Rodney Dangerfield (born Jacob Rodney Cohen; November 22, 1921 – October 5, 2004) was an American stand-up comedian, actor, screenwriter, and producer. He was known for his self-deprecating one-liner humor, his catchphrase "I don't get no respect!" and his monologues on that theme.

He began his career working as a stand-up comic at the Fantasy Lounge in New York City. His act grew in popularity as he became a mainstay on late-night talk shows throughout the 1960s and 1970s, eventually developing into a headlining act on the Las Vegas casino circuit. His catchphrase "I don't get no respect!" came from an attempt to improve one of his stand-up jokes. "I played hide and seek; they wouldn't even look for me." He thought the joke would be stronger if it used the format: "I was so ..." beginning ("I was so poor," "He was so ugly," "She was so stupid," etc.). He tried "I get no respect," and got a much better response from the audience; it became a permanent feature of his act and comedic persona.

He appeared in a few bit parts in films, such as The Projectionist, throughout the 1970s, but his breakout film role came in 1980 as a boorish nouveau riche golfer in the ensemble comedy Caddyshack, which was followed by two additional successful films in which he starred: 1983's Easy Money and 1986's Back to School. Additional film work kept him busy through the rest of his life, mostly in comedies, but with a rare dramatic role in 1994's Natural Born Killers as an abusive father. Health troubles curtailed his output through the early 2000s before his death in 2004, following a month in a coma due to complications from heart valve surgery.

Early life
Rodney Dangerfield was born Jacob Rodney Cohen in Deer Park, New York, on November 22, 1921. He was the son of Jewish parents Dorothy "Dotty" Teitelbaum and the vaudevillian performer Phillip Cohen, whose stage name was Phil Roy. His mother was born in the Austro-Hungarian Empire. Phillip Cohen was rarely home; his son normally saw him only twice a year. Late in life, Cohen begged for, and received, his son's forgiveness.

Dangerfield's mother was cruel and cold to him his entire life. Throughout his childhood she never kissed or hugged him or showed him any sign of affection. In an interview with Howard Stern on May 25, 2004, Dangerfield told Stern that he had been molested by a man in his neighborhood. The man would pay Rodney a nickel and kiss him for five minutes.

After Cohen's father abandoned the family, his mother moved him and his sister to Kew Gardens, Queens. There Dangerfield attended Richmond Hill High School, from which he graduated in 1939. To support himself and his family, he delivered groceries and sold newspapers and ice cream at the beach.

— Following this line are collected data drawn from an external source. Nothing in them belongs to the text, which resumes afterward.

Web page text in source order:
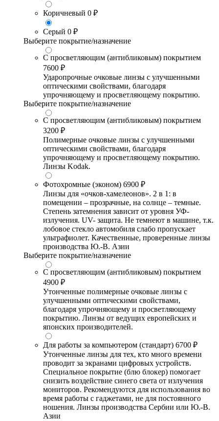
Коричневый 0 ₽
Серый 0 ₽
Выберите покрытие/назначение
С просветляющим (антибликовым) покрытием
7600 ₽
Ударопрочные очковые линзы с улучшенными
оптическими свойствами, благодаря
упрочняющему и просветляющему покрытию.
Выберите покрытие/назначение
С просветляющим (антибликовым) покрытием
3200 ₽
Полимерные очковые линзы с улучшенными
оптическими свойствами, благодаря
упрочняющему и просветляющему покрытию.
Линзы Kodak.
Фотохромные (эконом) 6900 ₽
Линзы для «очков-хамелеонов». 2 в 1: в
помещении – прозрачные, на солнце – темные.
Степень затемнения зависит от уровня УФ-
излучения. UV- защита. Не темнеют в машине, т.к.
лобовое стекло автомобиля слабо пропускает
ультрафиолет. Качественные, проверенные линзы
производства Ю.-В. Азии
Выберите покрытие/назначение
С просветляющим (антибликовым) покрытием
4900 ₽
Утонченные полимерные очковые линзы с
улучшенными оптическими свойствами,
благодаря упрочняющему и просветляющему
покрытию. Линзы от ведущих европейских и
японских производителей.
Для работы за компьютером (стандарт) 6700 ₽
Утонченные линзы для тех, кто много времени
проводит за экранами цифровых устройств.
Специальное покрытие (блю блокер) помогает
снизить воздействие синего света от излучения
мониторов. Рекомендуются для использования во
время работы с гаджетами, не для постоянного
ношения. Линзы производства Сербии или Ю.-В.
Азии
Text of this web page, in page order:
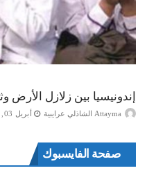
إندونيسيا بين زلازل الأرض
Attayma الشاذلي عرايبية أبريل 03, 2026
صفحة الفايسبوك
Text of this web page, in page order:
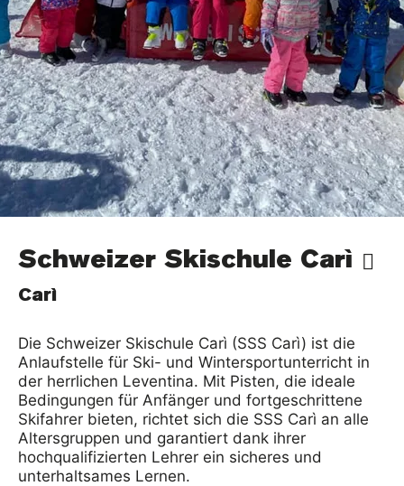
Schweizer Skischule Carì
Carì
Die Schweizer Skischule Carì (SSS Carì) ist die
Anlaufstelle für Ski- und Wintersportunterricht in
der herrlichen Leventina. Mit Pisten, die ideale
Bedingungen für Anfänger und fortgeschrittene
Skifahrer bieten, richtet sich die SSS Carì an alle
Altersgruppen und garantiert dank ihrer
hochqualifizierten Lehrer ein sicheres und
unterhaltsames Lernen.
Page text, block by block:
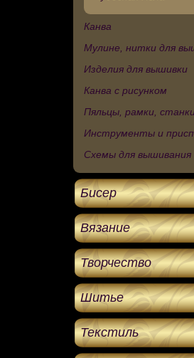
Канва
Мулине, нитки для
Изделия для вышивки
Канва с рисунком
Пяльцы, рамки,
Инструменты и
Схемы для вышивания
Бисер
Вязание
Творчество
Шитье
Текстиль
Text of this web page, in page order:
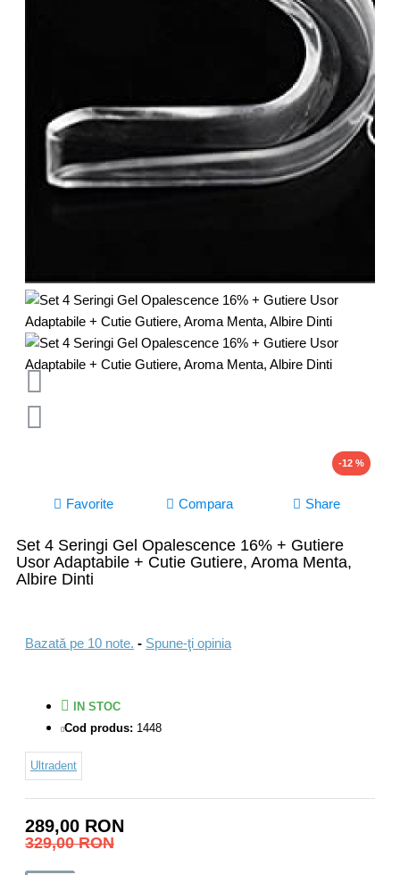
-12 %
Favorite Compara Share
Set 4 Seringi Gel Opalescence 16% + Gutiere
Usor Adaptabile + Cutie Gutiere, Aroma Menta,
Albire Dinti
Bazată pe 10 note. - Spune-ţi opinia
289,00 RON
329,00 RON
IN STOC
Cod produs: 1448
Ultradent
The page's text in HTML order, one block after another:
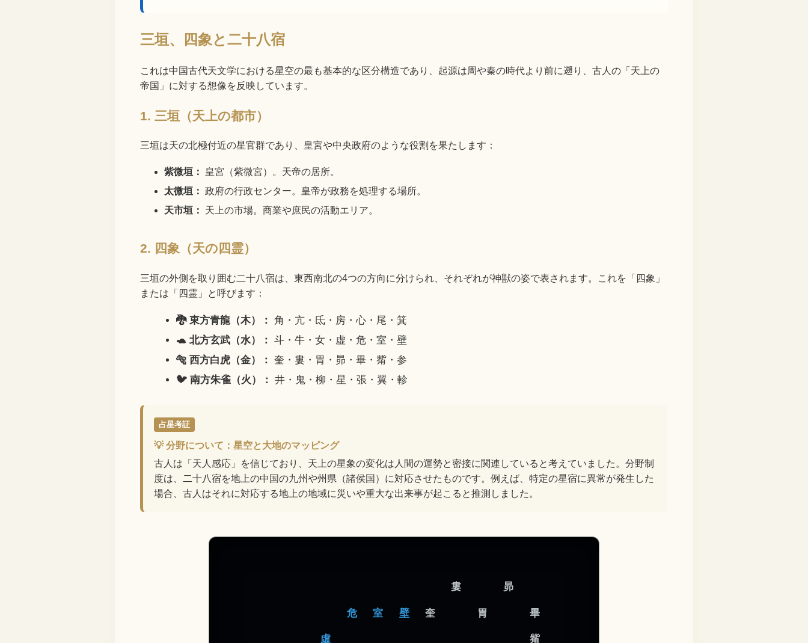
三垣、四象と二十八宿
これは中国古代天文学における星空の最も基本的な区分構造であり、起源は周や秦の時代より前に遡り、古人の「天上の
帝国」に対する想像を反映しています。
1. 三垣（天上の都市）
三垣は天の北極付近の星官群であり、皇宮や中央政府のような役割を果たします：
紫微垣：
皇宮（紫微宮）。天帝の居所。
太微垣： 政府の行政センター。皇帝が政務を処理する場所。
天市垣：
天上の市場。商業や庶民の活動エリア。
2. 四象（天の四霊）
三垣の外側を取り囲む二十八宿は、東西南北の4つの方向に分けられ、それぞれが神獣の姿で表されます。これを「四象」
または「四霊」と呼びます：
🐉 東方青龍（木）： 角・亢・氐・房・心・尾・箕
🐢 北方玄武（水）： 斗・牛・女・虚・危・室・壁
🐅 西方白虎（金）： 奎・婁・胃・昴・畢・觜・参
🐦 南方朱雀（火）： 井・鬼・柳・星・張・翼・軫
占星考証
💡 分野について：星空と大地のマッピング
古人は「天人感応」を信じており、天上の星象の変化は人間の運勢と密接に関連していると考えていました。分野制
度は、二十八宿を地上の中国の九州や州県（諸侯国）に対応させたものです。例えば、特定の星宿に異常が発生した
場合、古人はそれに対応する地上の地域に災いや重大な出来事が起こると推測しました。
虛
危 室 壁 奎
婁
胃
昴
畢
觜
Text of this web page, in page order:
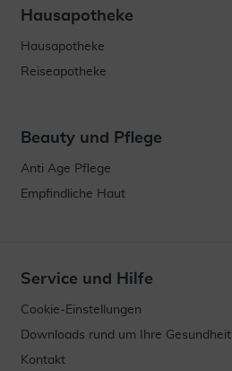
Hausapotheke
Hausapotheke
Reiseapotheke
Beauty und Pflege
Anti Age Pflege
Empfindliche Haut
Service und Hilfe
Cookie-Einstellungen
Downloads rund um Ihre Gesundheit
Kontakt
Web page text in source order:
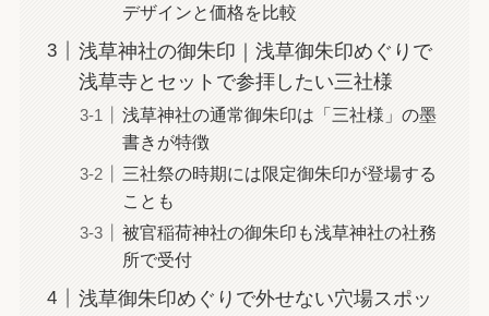
デザインと価格を比較
浅草神社の御朱印｜浅草御朱印めぐりで
浅草寺とセットで参拝したい三社様
浅草神社の通常御朱印は「三社様」の墨
書きが特徴
三社祭の時期には限定御朱印が登場する
ことも
被官稲荷神社の御朱印も浅草神社の社務
所で受付
浅草御朱印めぐりで外せない穴場スポッ
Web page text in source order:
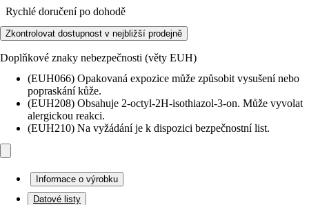
Rychlé doručení po dohodě
Zkontrolovat dostupnost v nejbližší prodejně
Doplňkové znaky nebezpečnosti (věty EUH)
(EUH066) Opakovaná expozice může způsobit vysušení nebo
popraskání kůže.
(EUH208) Obsahuje 2-octyl-2H-isothiazol-3-on. Může vyvolat
alergickou reakci.
(EUH210) Na vyžádání je k dispozici bezpečnostní list.
Informace o výrobku
Datové listy
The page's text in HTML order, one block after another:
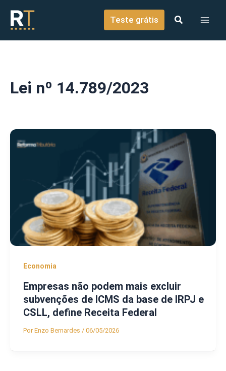
conteúdo
Teste grátis
Lei nº 14.789/2023
Economia
Empresas não podem mais excluir
subvenções de ICMS da base de IRPJ e
CSLL, define Receita Federal
PorEnzo Bernardes / 06/05/2026
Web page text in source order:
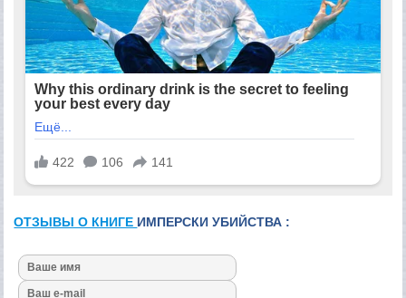
ОТЗЫВЫ О КНИГЕ ИМПЕРСКИ УБИЙСТВА :
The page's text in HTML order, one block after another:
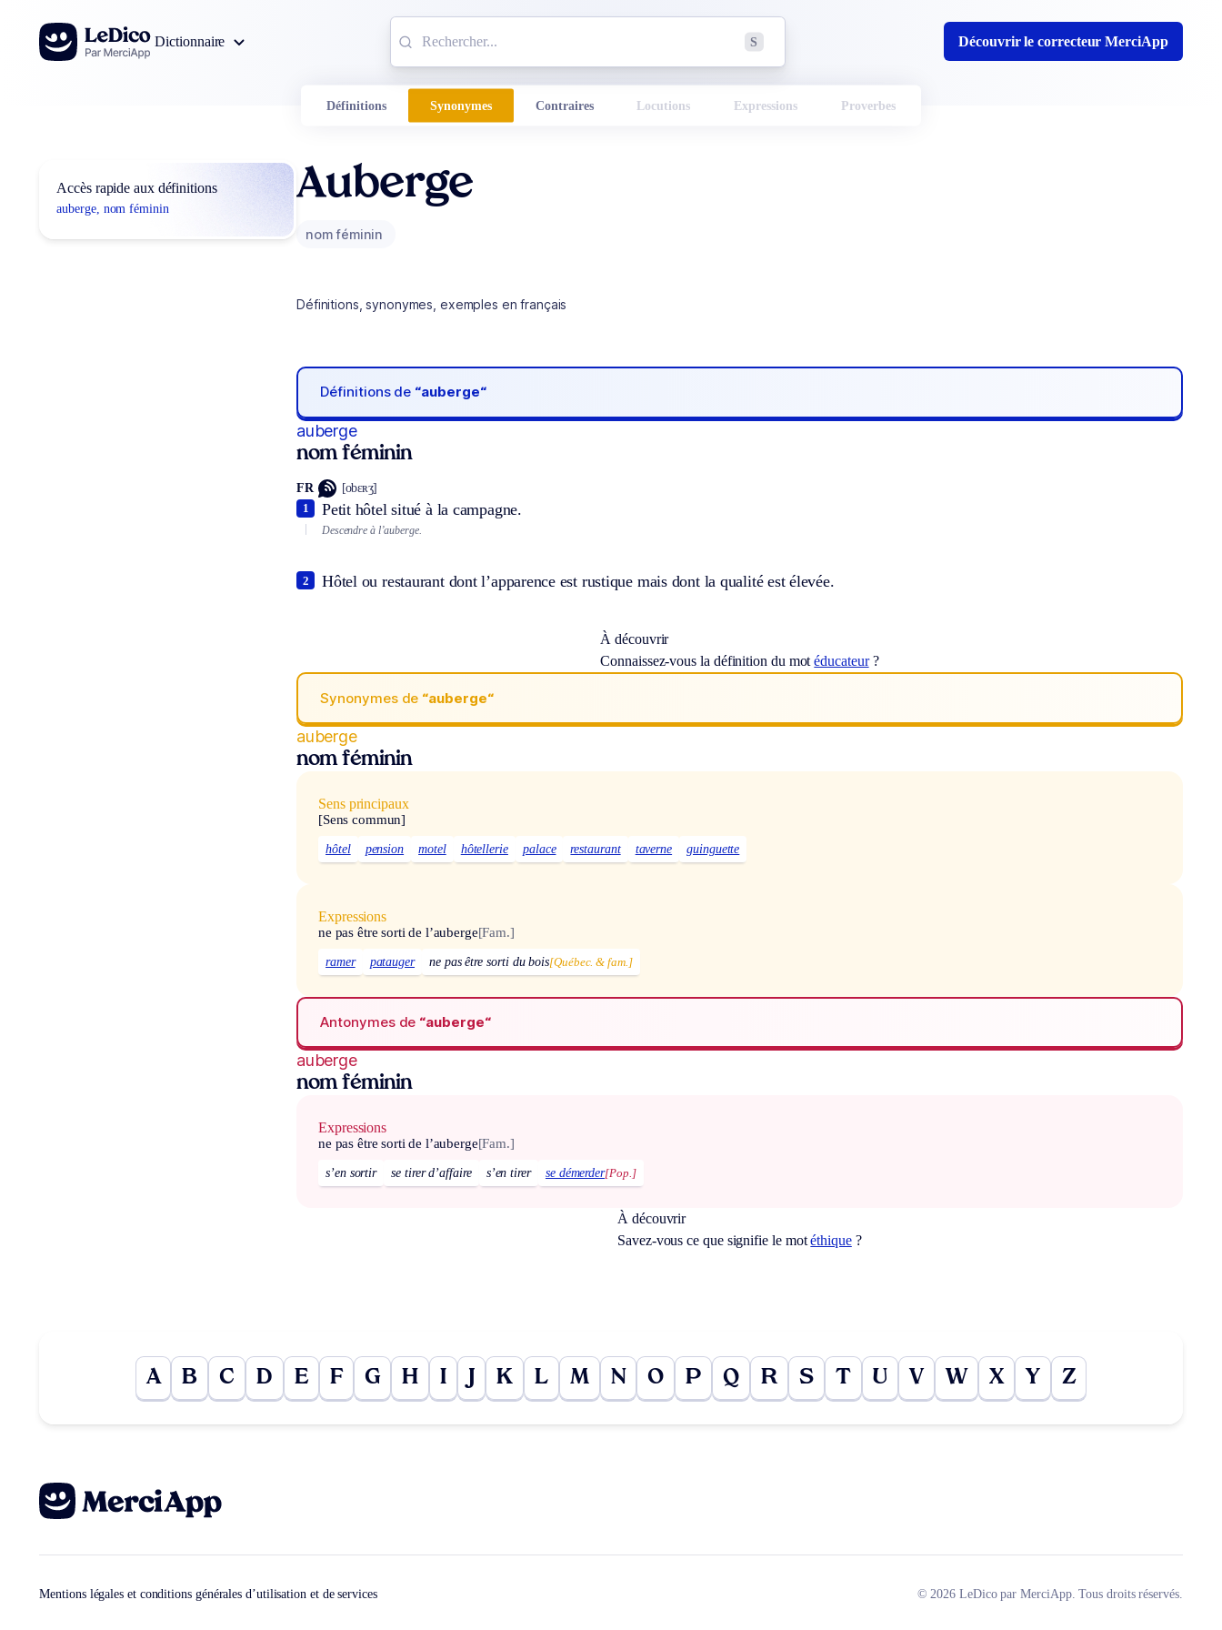
Aller au contenu
Dictionnaire
S Découvrir le correcteur MerciApp
Définitions Synonymes Contraires Locutions Expressions Proverbes
Accès rapide aux définitions
auberge, nom féminin
Auberge
nom féminin
Définitions, synonymes, exemples en français
Définitions de “auberge“
auberge
nom féminin
FR [obɛʀʒ]
Petit hôtel situé à la campagne.
1
Descendre à l’auberge.
Hôtel ou restaurant dont l’apparence est rustique mais dont la qualité est élevée.
2
À découvrir
Connaissez-vous la définition du motéducateur?
Synonymes de “auberge“
auberge
nom féminin
Sens principaux
[Sens commun]
hôtel pension motel hôtellerie palace restaurant taverne guinguette
Expressions
ne pas être sorti de l’auberge[Fam.]
ramer patauger ne pas être sorti du bois[Québec. & fam.]
Antonymes de “auberge“
auberge
nom féminin
Expressions
ne pas être sorti de l’auberge[Fam.]
s’en sortir se tirer d’affaire s’en tirer se démerder[Pop.]
À découvrir
Savez-vous ce que signifie le motéthique?
A B C D E F G H I J K L M N O P Q R S T U V W X Y Z
Mentions légales et conditions générales d’utilisation et de services © 2026 LeDico par MerciApp. Tous droits réservés.

At the age of 15, he began to write for stand-up comedians while performing at the Nevele, a resort in Ellenville, New York. Then, at the age of 19 he legally changed his name to Jack Roy. He struggled financially for nine years, at one point performing as a singing waiter until he was fired, before taking a job selling aluminum siding in the mid-1950s to support his wife and family. He later quipped that he was so little known when he gave up show business that "at the time I quit, I was the only one who knew I quit."

Career

Early career
In the early 1960s, he started reviving his career as an entertainer. Still working as a salesman by day, he returned to the stage, performing at many hotels in the Catskill Mountains, but still finding minimal success. He fell into debt (about $20,000 by his own estimate), and couldn't get booked. As he later joked, "I played one club—it was so far out, my act was reviewed in Field & Stream."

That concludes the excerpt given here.